REQUIRED WORK. The data below contains pictures, which are to be skipped; the lines starting at the line with "algorithme distribué ayant" and ending at the line with "della cella di" are to be output exactly, both ends included.

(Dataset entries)
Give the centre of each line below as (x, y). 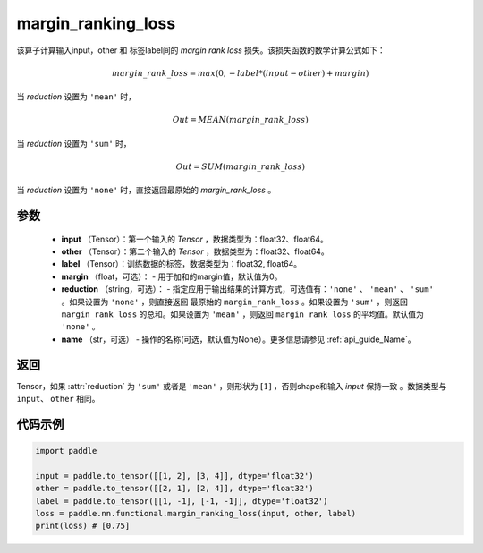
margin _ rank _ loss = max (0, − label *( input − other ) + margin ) (241, 73)
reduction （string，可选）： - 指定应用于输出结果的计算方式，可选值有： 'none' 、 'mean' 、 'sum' (247, 289)
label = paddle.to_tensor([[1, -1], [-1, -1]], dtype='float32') (182, 501)
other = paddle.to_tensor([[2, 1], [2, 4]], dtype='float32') (174, 489)
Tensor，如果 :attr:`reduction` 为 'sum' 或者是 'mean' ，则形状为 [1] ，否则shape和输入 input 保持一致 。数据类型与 (232, 386)
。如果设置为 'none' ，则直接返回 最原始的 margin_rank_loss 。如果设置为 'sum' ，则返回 (235, 302)
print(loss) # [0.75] (83, 526)
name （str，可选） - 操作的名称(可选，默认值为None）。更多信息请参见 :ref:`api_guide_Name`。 (238, 339)
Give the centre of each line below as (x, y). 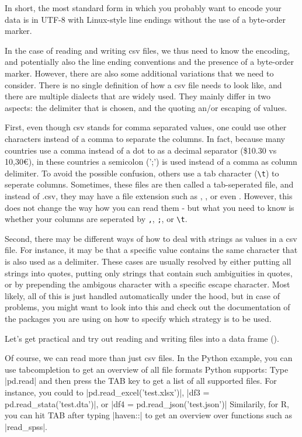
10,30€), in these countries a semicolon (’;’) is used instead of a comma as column (151, 162)
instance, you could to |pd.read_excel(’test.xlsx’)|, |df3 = (107, 392)
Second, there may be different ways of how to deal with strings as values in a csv (151, 238)
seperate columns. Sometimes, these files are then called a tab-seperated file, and (149, 184)
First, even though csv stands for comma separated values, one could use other (146, 127)
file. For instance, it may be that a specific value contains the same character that (151, 250)
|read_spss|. (26, 426)
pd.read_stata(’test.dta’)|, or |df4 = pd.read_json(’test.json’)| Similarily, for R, (147, 403)
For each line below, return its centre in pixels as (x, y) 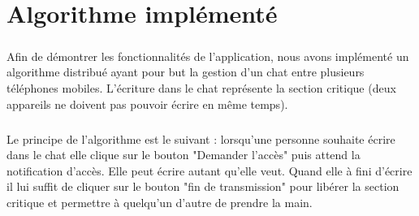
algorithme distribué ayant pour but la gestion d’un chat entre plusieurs (186, 72)
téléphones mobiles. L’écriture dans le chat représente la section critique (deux (201, 87)
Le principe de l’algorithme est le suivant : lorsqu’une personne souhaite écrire (201, 138)
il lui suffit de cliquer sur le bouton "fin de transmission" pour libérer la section (203, 186)
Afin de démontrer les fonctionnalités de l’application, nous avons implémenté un (208, 56)
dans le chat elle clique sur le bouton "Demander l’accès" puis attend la (184, 155)
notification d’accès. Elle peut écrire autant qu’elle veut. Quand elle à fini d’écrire (209, 170)
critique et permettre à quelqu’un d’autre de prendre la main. (160, 202)
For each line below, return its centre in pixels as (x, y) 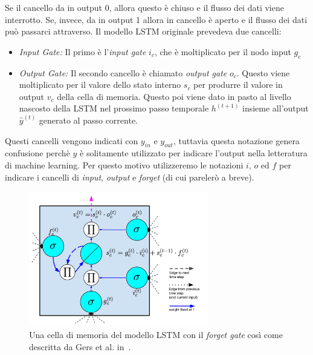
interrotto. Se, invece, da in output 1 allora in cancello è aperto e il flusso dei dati (156, 19)
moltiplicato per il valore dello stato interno (100, 85)
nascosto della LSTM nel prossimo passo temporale (114, 108)
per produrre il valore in (238, 85)
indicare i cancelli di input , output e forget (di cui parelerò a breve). (130, 177)
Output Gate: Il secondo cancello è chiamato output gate (123, 72)
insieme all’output (276, 108)
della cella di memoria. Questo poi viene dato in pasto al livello (174, 96)
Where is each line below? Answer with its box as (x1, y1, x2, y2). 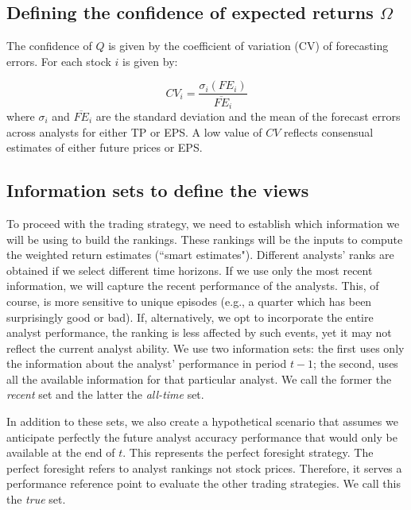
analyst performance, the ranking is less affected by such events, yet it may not (6, 324, 392, 341)
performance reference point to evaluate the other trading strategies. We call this (6, 475, 401, 492)
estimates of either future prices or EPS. (6, 139, 203, 156)
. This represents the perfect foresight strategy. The (122, 444, 374, 461)
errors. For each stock (6, 52, 111, 69)
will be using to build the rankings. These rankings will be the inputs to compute (6, 230, 403, 247)
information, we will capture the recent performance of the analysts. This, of (6, 277, 379, 294)
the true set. (6, 491, 66, 508)
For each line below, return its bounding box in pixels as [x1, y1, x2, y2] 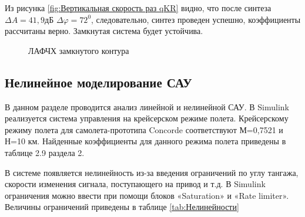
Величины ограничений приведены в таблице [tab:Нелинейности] [5, 201, 239, 213]
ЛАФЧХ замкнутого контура [28, 44, 129, 56]
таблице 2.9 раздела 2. [5, 146, 85, 158]
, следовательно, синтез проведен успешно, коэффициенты [91, 13, 301, 25]
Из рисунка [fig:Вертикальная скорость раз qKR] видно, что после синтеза [5, 2, 272, 13]
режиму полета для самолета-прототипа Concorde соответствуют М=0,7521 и [5, 123, 283, 135]
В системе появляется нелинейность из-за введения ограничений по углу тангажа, [5, 166, 299, 178]
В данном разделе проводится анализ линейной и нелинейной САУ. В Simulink [5, 100, 289, 113]
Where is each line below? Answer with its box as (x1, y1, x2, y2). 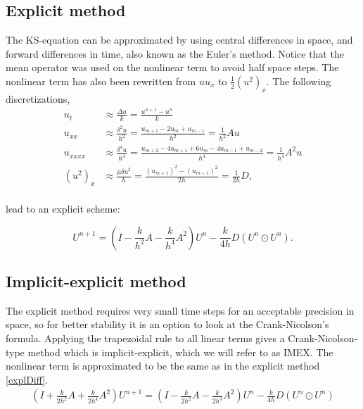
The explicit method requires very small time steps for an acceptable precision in (6, 303, 355, 317)
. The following (266, 73, 331, 88)
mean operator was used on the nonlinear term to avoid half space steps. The (6, 60, 339, 75)
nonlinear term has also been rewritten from (6, 73, 196, 88)
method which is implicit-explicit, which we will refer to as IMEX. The (27, 344, 333, 359)
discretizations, (6, 91, 70, 106)
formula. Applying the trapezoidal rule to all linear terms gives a (6, 330, 285, 345)
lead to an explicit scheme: (6, 201, 120, 215)
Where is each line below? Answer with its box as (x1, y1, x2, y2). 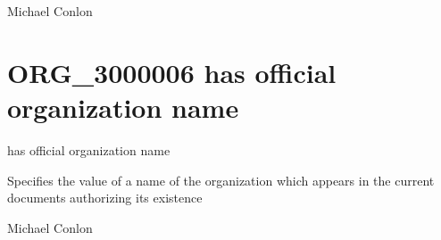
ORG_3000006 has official (7, 54, 337, 90)
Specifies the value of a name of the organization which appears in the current (7, 170, 435, 189)
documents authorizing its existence (7, 188, 203, 207)
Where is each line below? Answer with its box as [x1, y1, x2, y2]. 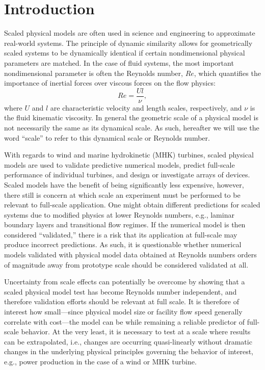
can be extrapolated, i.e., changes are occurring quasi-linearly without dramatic [4, 336, 252, 347]
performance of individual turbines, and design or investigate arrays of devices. [4, 169, 250, 180]
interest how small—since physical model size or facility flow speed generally [4, 306, 243, 317]
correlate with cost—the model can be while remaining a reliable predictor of [4, 316, 245, 327]
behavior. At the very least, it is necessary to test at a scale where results [21, 326, 251, 337]
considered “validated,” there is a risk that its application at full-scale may [4, 229, 237, 240]
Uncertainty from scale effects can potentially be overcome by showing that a [4, 276, 245, 287]
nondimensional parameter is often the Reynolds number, [4, 67, 183, 78]
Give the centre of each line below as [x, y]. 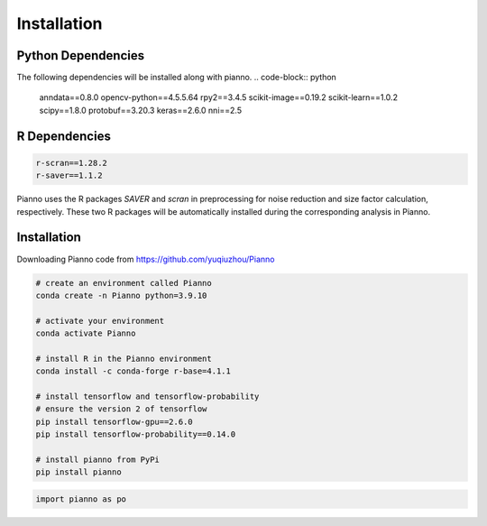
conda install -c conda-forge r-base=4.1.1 [133, 371]
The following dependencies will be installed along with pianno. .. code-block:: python [177, 78]
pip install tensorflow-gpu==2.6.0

RESPONSE BOX.
algorithme distribué ayant pour but la gestion d’un chat entre plusieurs (186, 72)
téléphones mobiles. L’écriture dans le chat représente la section critique (deux (201, 87)
Le principe de l’algorithme est le suivant : lorsqu’une personne souhaite écrire (201, 138)
il lui suffit de cliquer sur le bouton "fin de transmission" pour libérer la section (203, 186)
Afin de démontrer les fonctionnalités de l’application, nous avons implémenté un (208, 56)
dans le chat elle clique sur le bouton "Demander l’accès" puis attend la (184, 155)
notification d’accès. Elle peut écrire autant qu’elle veut. Quand elle à fini d’écrire (209, 170)
critique et permettre à quelqu’un d’autre de prendre la main. (160, 202)
For each line below, return its centre in pixels as (x, y) 
interrotto. Se, invece, da in output 1 allora in cancello è aperto e il flusso dei dati (156, 19)
moltiplicato per il valore dello stato interno (100, 85)
nascosto della LSTM nel prossimo passo temporale (114, 108)
per produrre il valore in (238, 85)
indicare i cancelli di input , output e forget (di cui parelerò a breve). (130, 177)
Output Gate: Il secondo cancello è chiamato output gate (123, 72)
insieme all’output (276, 108)
della cella di memoria. Questo poi viene dato in pasto al livello (174, 96)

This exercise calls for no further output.